Les dernières générations de processeurs Intel, y compris les puces Xeon, et les anciennes microarchitectures AMD sous Linux sont vulnérables aux nouvelles attaques d’exécution spéculative qui contournent les atténuations existantes de « Spectre ».
Les vulnérabilités affectent les 12e, 13e et 14e générations de puces Intel pour les consommateurs et les 5e et 6e générations de processeurs Xeon pour les serveurs, ainsi que les processeurs Zen 1, Zen 1+ et Zen 2 d’AMD.
Les attaques sapent la barrière IBPB (Indirect Branch Predictor Barrier) sur les processeurs x86, un mécanisme de défense essentiel contre les attaques d’exécution spéculative.
L’exécution spéculative est une fonctionnalité d’optimisation des performances sur les processeurs modernes qui exécute des instructions avant de savoir si elles sont nécessaires pour les tâches futures, accélérant ainsi le processus lorsque la prédiction est correcte. Les instructions exécutées en fonction de la mauvaise prédiction sont appelées transitoires et sont écrasées.
Ce mécanisme a été une source de risques secondaires, tels que Spectre, car le processus de spéculation appelle des données sensibles qui pourraient être récupérées à partir du cache de la CPU.
Nouvelles attaques de type Spectre
Johannes Wikner et Kaveh Razavi, chercheurs à l’ETH Zurich, expliquent que malgré les efforts d’atténuation pluriannuels pour contenir les attaques de type Spectre, il existe de nombreuses variantes qui contournent les défenses existantes.
Leur contribution est une attaque inter-processus (sur Intel) et une attaque PB-inception (sur AMD) qui permet de détourner des cibles de rendement spéculatif même après l’application d’IBPB, contournant ainsi les protections actuelles et divulguant des informations sensibles.
Dans le premier cas, l’attaque exploite une faille dans le microcode d’Intel où l’IBPB n’invalide pas complètement les prédictions de retour après un changement de contexte.
L’attaquant manipule l’exécution spéculative des instructions de retour, permettant aux prédictions périmées de divulguer des informations sensibles, comme le hachage du mot de passe root, à partir d’un processus suid.
Sur les processeurs AMD, IBPB-on-entry dans le noyau Linux est mal appliqué, ce qui permet au prédicteur de retour de conserver des prédictions obsolètes même après IBPB.
L’attaquant se trompe sur le prédicteur de retour avant le déclenchement d’IBPB, le détournant pour fuir la mémoire privilégiée du noyau après la barrière.
Intervention et mesures d’atténuation
Les chercheurs ont informé Intel et AMD de ces problèmes en juin 2024.
Intel a répondu en disant qu’ils avaient déjà découvert le problème en interne et lui avaient attribué l’identifiant CVE-2023-38575.
La société a publié en mars un correctif de microcode disponible via une mise à jour du micrologiciel, mais les chercheurs notent que le code n’a pas atteint tous les systèmes d’exploitation, Ubuntu en faisant partie.
AMD a également confirmé la vulnérabilité et a déclaré que la faille avait déjà été documentée et suivie sous la référence CVE-2022-23824. Il convient de noter que l’avis d’AMD inclut les produits Zen 3 comme étant concernés, qui ne sont pas répertoriés dans le document de l’ETH Zurich.
Cependant, AMD classe le problème comme un bogue logiciel et non comme une faille matérielle.
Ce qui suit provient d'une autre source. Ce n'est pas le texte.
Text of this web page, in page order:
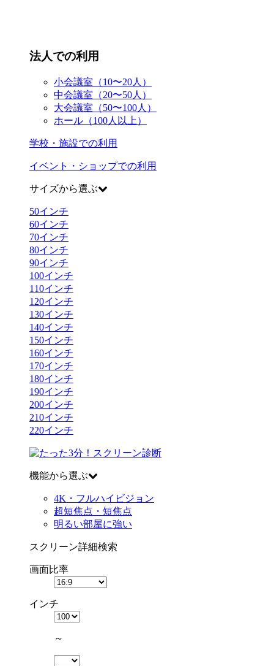
法人での利用
小会議室（10〜20人）
中会議室（20〜50人）
大会議室（50〜100人）
ホール（100人以上）
学校・施設での利用
イベント・ショップでの利用
サイズから選ぶ
50インチ
60インチ
70インチ
80インチ
90インチ
100インチ
110インチ
120インチ
130インチ
140インチ
150インチ
160インチ
170インチ
180インチ
190インチ
200インチ
210インチ
220インチ
機能から選ぶ
4K・フルハイビジョン
超短焦点・短焦点
明るい部屋に強い
スクリーン詳細検索
画面比率
インチ
～
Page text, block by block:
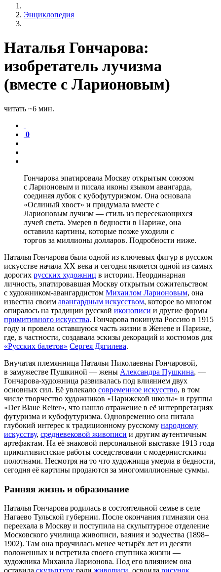
Энциклопедия
Наталья Гончарова:
изобретатель лучизма
(вместе с Ларионовым)
читать ~6 мин.
0
Гончарова эпатировала Москву открытым союзом
с Ларионовым и писала иконы языком авангарда,
соединяя лубок с кубофутуризмом. Она основала
«Ослиный хвост» и придумала вместе с
Ларионовым лучизм — стиль из пересекающихся
лучей света. Умерев в бедности в Париже, она
оставила картины, которые позже уходили с
торгов за миллионы долларов. Подробности ниже.
Наталья Гончарова была одной из ключевых фигур в русском
искусстве начала XX века и сегодня является одной из самых
дорогих русских художниц в истории. Неординарная
личность, эпатировавшая Москву открытым сожительством
с художником-авангардистом Михаилом Ларионовым, она
известна своим авангардным искусством, которое во многом
опиралось на традиции русской иконописи и другие формы
примитивного искусства. Гончарова покинула Россию в 1915
году и провела оставшуюся часть жизни в Женеве и Париже,
где, в частности, создавала эскизы декораций и костюмов для
«Русских балетов» Сергея Дягилева.
Внучатая племянница Натальи Николаевны Гончаровой,
в замужестве Пушкиной — жены Александра Пушкина, —
Гончарова-художница развивалась под влиянием двух
основных сил. Её увлекало современное искусство, в том
числе творчество художников «Парижской школы» и группы
«Der Blaue Reiter», что нашло отражение в её интерпретациях
футуризма и кубофутуризма. Одновременно она питала
глубокий интерес к традиционному русскому народному
искусству, средневековой живописи и другим аутентичным
артефактам. На её знаковой персональной выставке 1913 года
примитивистские работы соседствовали с модернистскими
полотнами. Несмотря на то что художница умерла в бедности,
сегодня её картины продаются за многомиллионные суммы.
Ранняя жизнь и образование
Наталья Гончарова родилась в состоятельной семье в селе
Нагаево Тульской губернии. После окончания гимназии она
переехала в Москву и поступила на скульптурное отделение
Московского училища живописи, ваяния и зодчества (1898–
1902). Там она проучилась менее четырёх лет из десяти
положенных и встретила своего спутника жизни —
художника Михаила Ларионова. Под его влиянием она
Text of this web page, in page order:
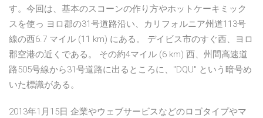
す。今回は、基本のスコーンの作り方やホットケーキミック
スを使っ ヨロ郡の31号道路沿い、カリフォルニア州道113号
線の西6.7 マイル (11 km) にある。 デイビス市のすぐ西、ヨロ
郡空港の近くである。 その約4マイル (6 km) 西、州間高速道
路505号線から31号道路に出るところに、"DQU" という暗号め
いた標識がある。
2013年1月15日 企業やウェブサービスなどのロゴタイプやマ
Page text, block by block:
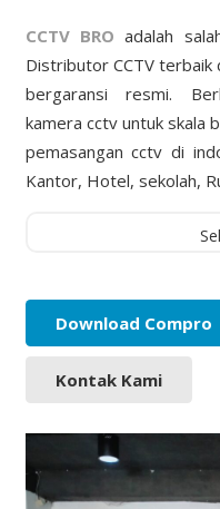
CCTV BRO adalah
Distributor CCTV
bergaransi resmi.
kamera cctv untuk skala
pemasangan cctv di
Kantor, Hotel, sekolah,
Download Compro
Kontak Kami
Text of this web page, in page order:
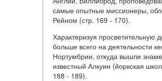
самые опытные миссионеры,
Рейном (стр. 169 - 170).
Характеризуя просветительную
больше всего на деятельности
Нортумбрии, откуда вышли
известный Алкуин (йоркская
188 - 189).
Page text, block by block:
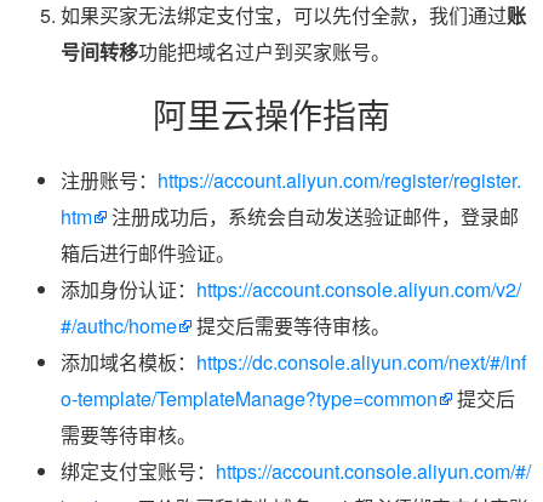
如果买家无法绑定支付宝，可以先付全款，我们通过账
号间转移功能把域名过户到买家账号。
阿里云操作指南
注册账号： https://account.aliyun.com/register/register.
htm
注册成功后，系统会自动发送验证邮件，登录邮
箱后进行邮件验证。
添加身份认证： https://account.console.aliyun.com/v2/
#/authc/home
提交后需要等待审核。
添加域名模板： https://dc.console.aliyun.com/next/#/inf
o-template/TemplateManage?type=common
提交后
需要等待审核。
绑定支付宝账号： https://account.console.aliyun.com/#/
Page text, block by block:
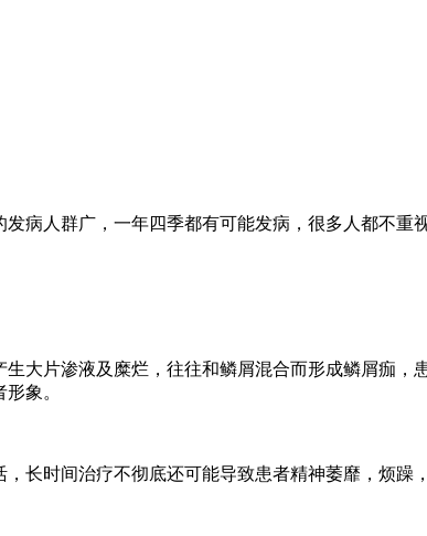
病人群广，一年四季都有可能发病，很多人都不重
片渗液及糜烂，往往和鳞屑混合而形成鳞屑痂，
象。
时间治疗不彻底还可能导致患者精神萎靡，烦躁，
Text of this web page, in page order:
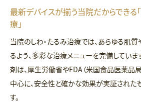
最新デバイスが揃う当院だからできる
療」
当院のしわ・たるみ治療では、あらゆる肌
るよう、多彩な治療メニューを完備していま
剤は、厚生労働省やFDA（米国食品医薬品
中心に、安全性と確かな効果が実証された
す。
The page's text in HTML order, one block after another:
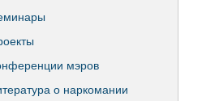
мэров
о наркомании
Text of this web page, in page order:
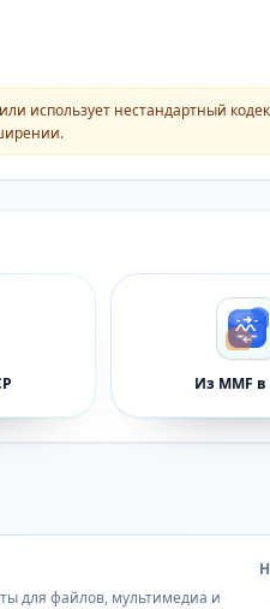
использует нестандартный
Из MMF в
для файлов, мультимедиа и
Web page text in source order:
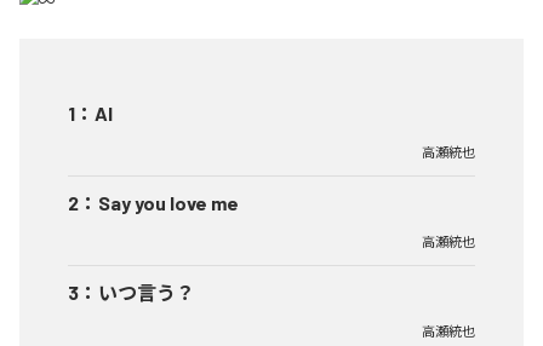
1 ： AI
高瀬統也
2 ： Say you love me
高瀬統也
3 ： いつ言う？
高瀬統也
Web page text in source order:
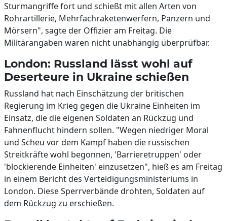
Sturmangriffe fort und schießt mit allen Arten von
Rohrartillerie, Mehrfachraketenwerfern, Panzern und
Mörsern", sagte der Offizier am Freitag. Die
Militärangaben waren nicht unabhängig überprüfbar.
London: Russland lässt wohl auf
Deserteure in Ukraine schießen
Russland hat nach Einschätzung der britischen
Regierung im Krieg gegen die Ukraine Einheiten im
Einsatz, die die eigenen Soldaten an Rückzug und
Fahnenflucht hindern sollen. "Wegen niedriger Moral
und Scheu vor dem Kampf haben die russischen
Streitkräfte wohl begonnen, 'Barrieretruppen' oder
'blockierende Einheiten' einzusetzen", hieß es am Freitag
in einem Bericht des Verteidigungsministeriums in
London. Diese Sperrverbände drohten, Soldaten auf
dem Rückzug zu erschießen.
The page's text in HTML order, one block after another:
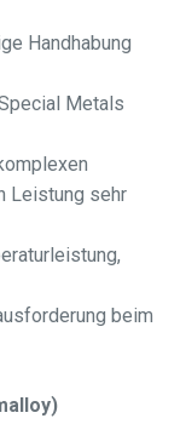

Les architectures plus anciennes affectées et le fait qu’AMD ait appris l’existence du bogue il y a longtemps peuvent expliquer la décision de l’entreprise de ne pas émettre de microcode correctif.
Bien que les deux fournisseurs de processeurs soient au courant du contournement de Spectre, les entreprises les ont marqués dans les avis comme ayant un impact potentiel. Avec leurs travaux, les chercheurs de l’ETH Zurich ont pu démontrer que l’attaque fonctionne même sur Linux 6.5, qui est livré avec des défenses IBPB-on-entry considérées comme les plus solides contre l’exploitation Spctre.
L’équipe de l’ETH Zurich travaille avec les responsables du noyau Linux pour développer un correctif pour les processeurs AMD, qui sera disponible ici lorsqu’il sera prêt.